■ WORK TO BE COMPLETED: Search the records for "people". Report every line where it occurs.

(Collected data entries)
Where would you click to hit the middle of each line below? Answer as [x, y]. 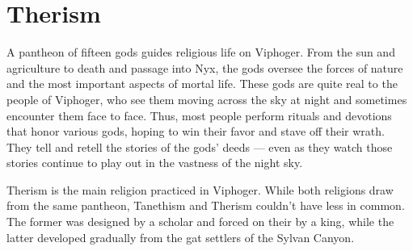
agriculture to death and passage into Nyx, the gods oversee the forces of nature [205, 67]
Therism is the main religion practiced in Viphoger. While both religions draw [200, 189]
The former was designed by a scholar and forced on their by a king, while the [200, 222]
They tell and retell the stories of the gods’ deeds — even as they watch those [200, 146]
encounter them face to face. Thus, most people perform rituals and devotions [199, 115]
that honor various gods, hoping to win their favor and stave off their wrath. [196, 131]
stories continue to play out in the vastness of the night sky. [155, 163]
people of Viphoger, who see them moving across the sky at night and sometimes [207, 99]

■ RESULT OF THE EXERCISE:
encounter them face to face. Thus, most people perform rituals and devotions [199, 115]
people of Viphoger, who see them moving across the sky at night and sometimes [207, 99]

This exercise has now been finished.